I was proud of myself, I avoided the traffic jam, until I turned left.
The produce area was at gridlock, some people abandoned their carts other were backing into people, others were aimlessly crashing into people-instead of looking forward, they’re looking at the bagged salads. As I stepped away from my cart to grab a tomato, someone bumped it out of the way.. I ran and caught up with my cart with the box of Raisin Bran ,the perpetrator seemed a bit embarrassed. It took me a couple of minutes to get to the onions (the squash was a lost cause.
Excuse me, as yet another shopper drives into my widescreen ass….. come on y’all, were talkin Imax here. You cant see this! I’m sorry, as another shopper runs into me and the glass door as I try to grab a carton of milk…. I need to get the F*** out of here I say to myself. All I need is a loaf or bread and I’m outta here. I’ll get the rest later.

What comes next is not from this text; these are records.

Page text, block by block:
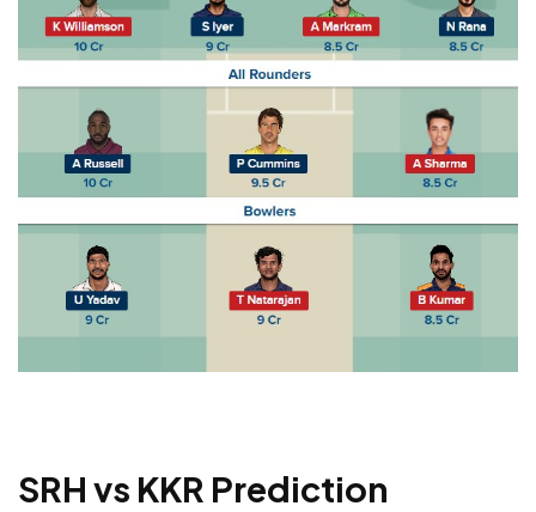
SRH vs KKR Prediction
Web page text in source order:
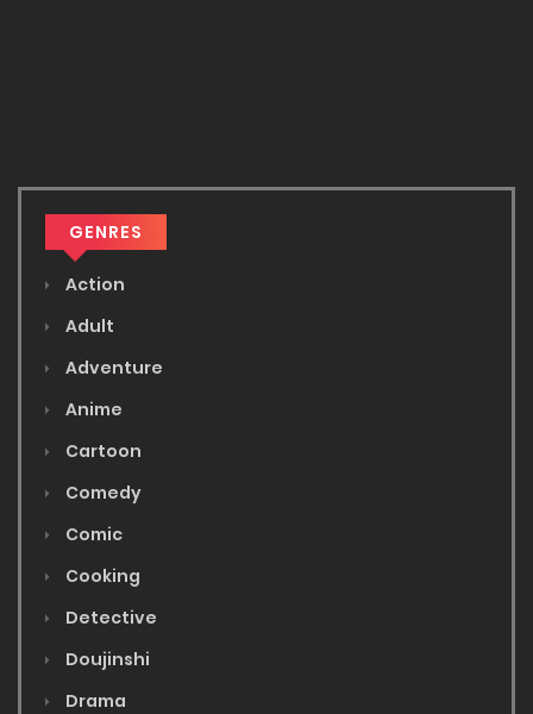
GENRES
Action
Adult
Adventure
Anime
Cartoon
Comedy
Comic
Cooking
Detective
Doujinshi
Drama

Of course there would only be six checkers…. damm, damm, damm,–oh wait- only two people are in number 4 Express line…all right-free at last. All of a sudden this older women who clearly has more than 20 items cuts me off. Of course as luck would have it- she used all of her energy to cut my big ass off.
From this point one…she is in s-l-o-w m-o-t-i-o-n. ooooooooooooh wait—let me put in my t-e-l-e-p-h-o-n-e Number. beep beep beeeeeep beeep beeep beeeeep beeep, beep. jeez, Then she slowly opened here purse….ooh, I need a carton of Winston’s (are you kidding me!)

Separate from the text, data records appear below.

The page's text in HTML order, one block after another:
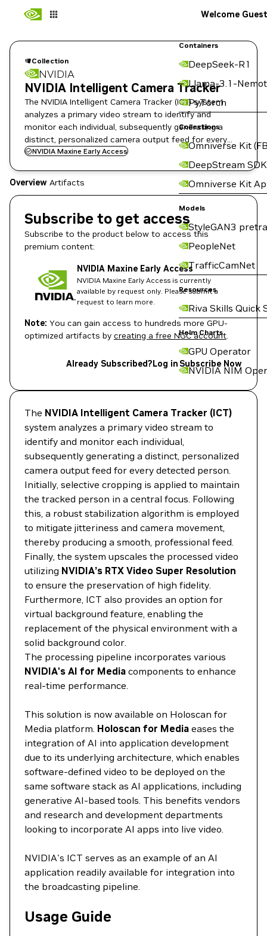
Containers
DeepSeek-R1
Llama-3.1-
PyTorch
Collections
Omniverse Kit
DeepStream SDK
Omniverse Kit
Models
StyleGAN3
PeopleNet
TrafficCamNet
Resources
Riva Skills Quick
Helm Charts
GPU Operator
NVIDIA NIM
Welcome Guest
Collection
NVIDIA
NVIDIA Intelligent Camera Tracker
The NVIDIA Intelligent Camera Tracker (ICT) system
analyzes a primary video stream to identify and
monitor each individual, subsequently generating a
distinct, personalized camera output feed for every
detected person on Holoscan for Media Platform.
NVIDIA Maxine Early Access
Overview Artifacts
Subscribe to get access
Subscribe to the product below to access this
premium content:
NVIDIA Maxine Early Access
NVIDIA Maxine Early Access is currently
available by request only. Please submit a
request to learn more.
Note: You can gain access to hundreds more GPU-
optimized artifacts by creating a free NGC account.
Already Subscribed?Log in Subscribe Now
The NVIDIA Intelligent Camera Tracker (ICT)
system analyzes a primary video stream to
identify and monitor each individual,
subsequently generating a distinct, personalized
camera output feed for every detected person.
Initially, selective cropping is applied to maintain
the tracked person in a central focus. Following
this, a robust stabilization algorithm is employed
to mitigate jitteriness and camera movement,
thereby producing a smooth, professional feed.
Finally, the system upscales the processed video
utilizing NVIDIA’s RTX Video Super Resolution
to ensure the preservation of high fidelity.
Furthermore, ICT also provides an option for
virtual background feature, enabling the
replacement of the physical environment with a
solid background color.
The processing pipeline incorporates various
NVIDIA's AI for Media components to enhance
real-time performance.
This solution is now available on Holoscan for
Media platform. Holoscan for Media eases the
integration of AI into application development
due to its underlying architecture, which enables
software-defined video to be deployed on the
same software stack as AI applications, including
generative AI-based tools. This benefits vendors
and research and development departments
looking to incorporate AI apps into live video.
NVIDIA's ICT serves as an example of an AI
application readily available for integration into
the broadcasting pipeline.
Usage Guide

Suddenly,the front of the store is at stand still, people cant move, grid lock in front, people are stopping to friggin chat.! Finally its my turn…. The older lady has left her cart in front of the main entrance door to look at newspapers and now people are now having difficulty getting in or out of the store. she like the other shoppers are obvious the rest of world, just floating in their own little worlds… Now I’m trying to leave, I notice this one women about to lose it….I jokingly said ..boy this is truly gridlock…(well I thought it was lighthearted) the women screamed ”I am so HUNGRY” this got the attention of the lady at the newspapers and she moved her cart a couple of feel. When I left, she was only blocking one of the doors.